Wc_grad = zeros(size(Wc));
Wd_grad = zeros(size(Wd));
bc_grad = zeros(size(bc));
bd_grad = zeros(size(bd));

%%======================================================================
%% STEP 1a: Forward Propagation
%  In this step you will forward propagate the input through the
%  convolutional and subsampling (mean pooling) layers.  You will then use
%  the responses from the convolution and pooling layer as the input to a
%  standard softmax layer.

%% Convolutional Layer
%  For each image and each filter, convolve the image with the filter, add
%  the bias and apply the sigmoid nonlinearity.  Then subsample the 
%  convolved activations with mean pooling.  Store the results of the
%  convolution in activations and the results of the pooling in
%  activationsPooled.  You will need to save the convolved activations for
%  backpropagation.
convDim = imageDim-filterDim+1; % dimension of convolved output
outputDim = (convDim)/poolDim; % dimension of subsampled output

% convDim x convDim x numFilters x numImages tensor for storing activations
activations = zeros(convDim,convDim,numFilters,numImages);

% outputDim x outputDim x numFilters x numImages tensor for storing
% subsampled activations
activationsPooled = zeros(outputDim,outputDim,numFilters,numImages);

%%% YOUR CODE HERE %%%   %调用之前写的两个函数
activations = cnnConvolve(filterDim, numFilters, images, Wc, bc);
activationsPooled = cnnPool(poolDim, activations);
 

% Reshape activations into 2-d matrix, hiddenSize x numImages,
% for Softmax layer
activationsPooled = reshape(activationsPooled,[],numImages);%就变成了传统的softmax模式

%% Softmax Layer
%  Forward propagate the pooled activations calculated above into a
%  standard softmax layer. For your convenience we have reshaped
%  activationPooled into a hiddenSize x numImages matrix.  Store the
%  results in probs.

% numClasses x numImages for storing probability that each image belongs to
% each class.
probs = zeros(numClasses,numImages);

%%% YOUR CODE HERE %%%
z = Wd*activationsPooled;
z = bsxfun(@plus,z,bd);
%z = Wd * activationsPooled+repmat(bd,[1,numImages]); 
z = bsxfun(@minus,z,max(z,[],1));%减去最大值，减少一个维度,防止溢出
z = exp(z);
probs = bsxfun(@rdivide,z,sum(z,1));
preds = probs;
%%======================================================================
%% STEP 1b: Calculate Cost
%  In this step you will use the labels given as input and the probs
%  calculate above to evaluate the cross entropy objective.  Store your
%  results in cost.

cost = 0; % save objective into cost

%%% YOUR CODE HERE %%%
logProbs = log(probs);   
labelIndex=sub2ind(size(logProbs), labels', 1:size(logProbs,2));
%找出矩阵logProbs的线性索引，行由labels指定，列由1:size(logProbs,2)指定，生成线性索引返回给labelIndex
values = logProbs(labelIndex);  
cost = -sum(values);
weightDecayCost = (weightDecay/2) * (sum(Wd(:) .^ 2) + sum(Wc(:) .^ 2));
cost = cost / numImages+weightDecayCost; 
%Make sure to scale your gradients by the inverse size of the training set 
%if you included this scale in the cost calculation otherwise your code will not pass the numerical gradient check.
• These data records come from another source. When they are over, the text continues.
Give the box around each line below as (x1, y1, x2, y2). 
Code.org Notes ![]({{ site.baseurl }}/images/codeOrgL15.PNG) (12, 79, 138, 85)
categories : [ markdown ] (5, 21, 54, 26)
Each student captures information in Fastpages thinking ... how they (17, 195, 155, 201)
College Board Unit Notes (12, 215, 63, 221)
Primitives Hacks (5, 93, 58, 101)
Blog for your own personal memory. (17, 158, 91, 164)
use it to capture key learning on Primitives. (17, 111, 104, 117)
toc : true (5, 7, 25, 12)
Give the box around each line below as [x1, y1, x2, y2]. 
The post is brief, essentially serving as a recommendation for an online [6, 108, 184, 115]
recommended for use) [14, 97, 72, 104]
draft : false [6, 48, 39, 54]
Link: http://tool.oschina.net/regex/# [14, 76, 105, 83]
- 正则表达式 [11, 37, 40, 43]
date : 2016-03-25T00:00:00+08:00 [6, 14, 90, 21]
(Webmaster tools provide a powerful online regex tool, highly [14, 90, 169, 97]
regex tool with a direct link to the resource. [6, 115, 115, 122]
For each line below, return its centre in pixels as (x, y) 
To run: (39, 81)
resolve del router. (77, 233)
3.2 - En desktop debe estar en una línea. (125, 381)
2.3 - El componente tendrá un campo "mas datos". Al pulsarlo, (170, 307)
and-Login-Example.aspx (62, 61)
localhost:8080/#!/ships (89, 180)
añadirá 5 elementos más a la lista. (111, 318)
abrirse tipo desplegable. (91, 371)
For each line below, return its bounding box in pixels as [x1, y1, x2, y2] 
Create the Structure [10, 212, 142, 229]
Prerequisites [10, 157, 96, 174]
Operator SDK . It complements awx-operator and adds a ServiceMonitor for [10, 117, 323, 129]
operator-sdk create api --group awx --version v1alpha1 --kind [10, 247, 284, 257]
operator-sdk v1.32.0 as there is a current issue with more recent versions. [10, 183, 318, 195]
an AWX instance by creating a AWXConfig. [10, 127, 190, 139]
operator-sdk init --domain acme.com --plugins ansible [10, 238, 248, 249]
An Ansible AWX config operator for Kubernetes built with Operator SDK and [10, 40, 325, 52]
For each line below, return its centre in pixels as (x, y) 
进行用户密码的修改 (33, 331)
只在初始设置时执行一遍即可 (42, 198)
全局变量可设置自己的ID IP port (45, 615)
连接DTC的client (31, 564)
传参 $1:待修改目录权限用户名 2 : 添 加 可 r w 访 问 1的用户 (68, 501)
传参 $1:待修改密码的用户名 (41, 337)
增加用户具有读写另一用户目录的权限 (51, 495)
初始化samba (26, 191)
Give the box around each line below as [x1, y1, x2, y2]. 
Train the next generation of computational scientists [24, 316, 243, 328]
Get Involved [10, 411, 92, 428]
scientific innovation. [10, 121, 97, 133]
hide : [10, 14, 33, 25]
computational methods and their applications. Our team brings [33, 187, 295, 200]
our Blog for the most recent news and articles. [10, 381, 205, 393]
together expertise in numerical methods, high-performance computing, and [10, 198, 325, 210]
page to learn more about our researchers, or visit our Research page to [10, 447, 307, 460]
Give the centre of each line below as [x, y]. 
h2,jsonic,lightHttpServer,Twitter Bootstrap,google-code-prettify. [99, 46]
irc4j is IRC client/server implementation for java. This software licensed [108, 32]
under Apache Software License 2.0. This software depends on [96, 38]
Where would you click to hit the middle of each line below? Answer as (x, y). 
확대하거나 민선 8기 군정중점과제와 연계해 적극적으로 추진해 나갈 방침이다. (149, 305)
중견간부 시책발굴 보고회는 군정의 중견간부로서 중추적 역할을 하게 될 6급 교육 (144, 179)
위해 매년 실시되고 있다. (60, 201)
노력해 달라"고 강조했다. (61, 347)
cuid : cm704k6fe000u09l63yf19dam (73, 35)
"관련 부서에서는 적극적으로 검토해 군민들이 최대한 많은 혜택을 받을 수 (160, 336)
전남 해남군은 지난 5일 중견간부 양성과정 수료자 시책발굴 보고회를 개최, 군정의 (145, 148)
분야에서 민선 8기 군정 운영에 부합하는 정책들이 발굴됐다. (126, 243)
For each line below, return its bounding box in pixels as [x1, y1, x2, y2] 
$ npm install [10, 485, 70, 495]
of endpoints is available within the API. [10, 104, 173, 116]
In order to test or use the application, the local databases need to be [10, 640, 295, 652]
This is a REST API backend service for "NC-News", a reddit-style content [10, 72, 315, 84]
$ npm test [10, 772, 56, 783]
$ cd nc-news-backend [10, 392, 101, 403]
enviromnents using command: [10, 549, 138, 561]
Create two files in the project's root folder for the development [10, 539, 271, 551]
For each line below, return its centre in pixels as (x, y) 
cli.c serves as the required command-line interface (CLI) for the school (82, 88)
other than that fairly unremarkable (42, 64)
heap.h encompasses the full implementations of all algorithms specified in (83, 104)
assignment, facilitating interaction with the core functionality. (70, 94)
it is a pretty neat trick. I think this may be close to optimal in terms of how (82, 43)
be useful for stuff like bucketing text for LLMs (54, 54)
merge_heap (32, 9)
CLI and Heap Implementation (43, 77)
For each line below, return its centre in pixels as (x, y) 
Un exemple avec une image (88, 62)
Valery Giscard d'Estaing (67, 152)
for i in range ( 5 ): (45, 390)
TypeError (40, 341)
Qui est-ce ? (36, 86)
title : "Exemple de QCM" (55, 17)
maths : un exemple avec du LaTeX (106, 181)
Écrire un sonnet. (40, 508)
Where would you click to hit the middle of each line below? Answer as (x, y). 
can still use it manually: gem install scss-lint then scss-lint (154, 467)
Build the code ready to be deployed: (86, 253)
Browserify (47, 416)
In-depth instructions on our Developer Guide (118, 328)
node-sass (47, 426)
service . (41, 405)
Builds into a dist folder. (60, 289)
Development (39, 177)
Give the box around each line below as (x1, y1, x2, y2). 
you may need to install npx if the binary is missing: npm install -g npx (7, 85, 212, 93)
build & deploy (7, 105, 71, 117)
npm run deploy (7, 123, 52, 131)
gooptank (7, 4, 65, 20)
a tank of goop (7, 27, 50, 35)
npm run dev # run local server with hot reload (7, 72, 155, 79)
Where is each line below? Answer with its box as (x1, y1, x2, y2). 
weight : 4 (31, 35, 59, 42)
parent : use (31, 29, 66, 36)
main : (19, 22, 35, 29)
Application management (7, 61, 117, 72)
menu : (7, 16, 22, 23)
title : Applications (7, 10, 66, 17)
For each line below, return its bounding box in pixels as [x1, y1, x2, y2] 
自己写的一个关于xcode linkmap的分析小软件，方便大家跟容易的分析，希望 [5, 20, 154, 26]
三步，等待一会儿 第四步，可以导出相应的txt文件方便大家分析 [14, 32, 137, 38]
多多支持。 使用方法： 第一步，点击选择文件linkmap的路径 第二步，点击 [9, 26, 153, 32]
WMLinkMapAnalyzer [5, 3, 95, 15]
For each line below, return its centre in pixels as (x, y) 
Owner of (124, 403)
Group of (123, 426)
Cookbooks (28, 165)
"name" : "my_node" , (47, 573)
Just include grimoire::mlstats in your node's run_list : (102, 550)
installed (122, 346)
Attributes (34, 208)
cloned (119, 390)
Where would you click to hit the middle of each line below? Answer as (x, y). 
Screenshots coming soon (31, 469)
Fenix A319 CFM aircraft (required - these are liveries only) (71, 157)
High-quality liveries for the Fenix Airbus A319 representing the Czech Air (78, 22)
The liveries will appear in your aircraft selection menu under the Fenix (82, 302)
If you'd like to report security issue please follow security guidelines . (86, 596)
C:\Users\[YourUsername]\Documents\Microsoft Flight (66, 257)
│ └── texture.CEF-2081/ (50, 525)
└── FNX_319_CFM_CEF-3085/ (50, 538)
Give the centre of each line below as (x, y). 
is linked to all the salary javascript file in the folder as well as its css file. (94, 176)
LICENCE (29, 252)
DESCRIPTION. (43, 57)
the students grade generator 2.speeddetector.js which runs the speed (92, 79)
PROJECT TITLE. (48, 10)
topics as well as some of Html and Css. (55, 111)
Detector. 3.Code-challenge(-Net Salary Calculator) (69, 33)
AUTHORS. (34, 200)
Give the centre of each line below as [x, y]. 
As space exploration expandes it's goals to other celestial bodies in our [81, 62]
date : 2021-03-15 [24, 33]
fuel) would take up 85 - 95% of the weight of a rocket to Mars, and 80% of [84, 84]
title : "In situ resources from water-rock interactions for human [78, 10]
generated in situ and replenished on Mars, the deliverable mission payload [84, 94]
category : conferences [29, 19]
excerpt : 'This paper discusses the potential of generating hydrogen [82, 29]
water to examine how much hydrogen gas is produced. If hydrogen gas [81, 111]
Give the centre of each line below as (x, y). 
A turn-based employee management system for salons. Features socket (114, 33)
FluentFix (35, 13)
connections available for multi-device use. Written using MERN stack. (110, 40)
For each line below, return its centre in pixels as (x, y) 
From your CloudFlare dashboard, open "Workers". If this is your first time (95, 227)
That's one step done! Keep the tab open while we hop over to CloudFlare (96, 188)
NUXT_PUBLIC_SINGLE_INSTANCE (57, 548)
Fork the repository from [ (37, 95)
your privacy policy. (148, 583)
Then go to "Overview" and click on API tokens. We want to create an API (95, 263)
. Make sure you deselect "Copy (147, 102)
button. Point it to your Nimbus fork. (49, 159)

% Makes predictions given probs and returns without backproagating errors.
if pred
  [~,preds] = max(probs,[],1);
  preds = preds';
  grad = 0;
  return;
end;



%%======================================================================
%% STEP 1c: Backpropagation
%  Backpropagate errors through the softmax and convolutional/subsampling
%  layers.  Store the errors for the next step to calculate the gradient.
%  Backpropagating the error w.r.t the softmax layer is as usual.  To
%  backpropagate through the pooling layer, you will need to upsample the
%  error with respect to the pooling layer for each filter and each image.  
%  Use the kron function and a matrix of ones to do this upsampling 
%  quickly.

%%% YOUR CODE HERE %%%
%softmax残差
targetMatrix = zeros(size(probs));  
targetMatrix(labelIndex) = 1;  
softmaxError = probs-targetMatrix;

%pool层残差
poolError = Wd'*softmaxError;
poolError = reshape(poolError, outputDim, outputDim, numFilters, numImages);

unpoolError = zeros(convDim, convDim, numFilters, numImages);
unpoolingFilter = ones(poolDim);
poolArea = poolDim*poolDim;
%展开poolError为unpoolError
for imageNum = 1:numImages
  for filterNum = 1:numFilters
    e = poolError(:, :, filterNum, imageNum);
    unpoolError(:, :, filterNum, imageNum) = kron(e, unpoolingFilter)./poolArea;
  end
end

convError = unpoolError .* activations .* (1 - activations); 


%%======================================================================
%% STEP 1d: Gradient Calculation
%  After backpropagating the errors above, we can use them to calculate the
%  gradient with respect to all the parameters.  The gradient w.r.t the
%  softmax layer is calculated as usual.  To calculate the gradient w.r.t.
%  a filter in the convolutional layer, convolve the backpropagated error
%  for that filter with each image and aggregate over images.

%%% YOUR CODE HERE %%%
%softmax梯度
Wd_grad = (1/numImages).*softmaxError * activationsPooled'+weightDecay * Wd; % l+1层残差 * l层激活值
bd_grad = (1/numImages).*sum(softmaxError, 2);

% Gradient of the convolutional layer
bc_grad = zeros(size(bc));
Wc_grad = zeros(size(Wc));

%计算bc_grad
for filterNum = 1 : numFilters
  e = convError(:, :, filterNum, :);
  bc_grad(filterNum) = (1/numImages).*sum(e(:));
end

%翻转convError
for filterNum = 1 : numFilters
  for imageNum = 1 : numImages
    e = convError(:, :, filterNum, imageNum);
    convError(:, :, filterNum, imageNum) = rot90(e, 2);
  end
end

for filterNum = 1 : numFilters
  Wc_gradFilter = zeros(size(Wc_grad, 1), size(Wc_grad, 2));
  for imageNum = 1 : numImages     
    Wc_gradFilter = Wc_gradFilter + conv2(images(:, :, imageNum), convError(:, :, filterNum, imageNum), 'valid');
  end
  Wc_grad(:, :, filterNum) = (1/numImages).*Wc_gradFilter;
end
Wc_grad = Wc_grad + weightDecay * Wc;

%% Unroll gradient into grad vector for minFunc
grad = [Wc_grad(:) ; Wd_grad(:) ; bc_grad(:) ; bd_grad(:)];

end

cnnConvolve.m

function convolvedFeatures = cnnConvolve(filterDim, numFilters, images, W, b)
%cnnConvolve Returns the convolution of the features given by W and b with
%the given images
%
% Parameters:
%  filterDim - filter (feature) dimension
%  numFilters - number of feature maps
%  images - large images to convolve with, matrix in the form
%           images(r, c, image number)
%  W, b - W, b for features from the sparse autoencoder
%         W is of shape (filterDim,filterDim,numFilters)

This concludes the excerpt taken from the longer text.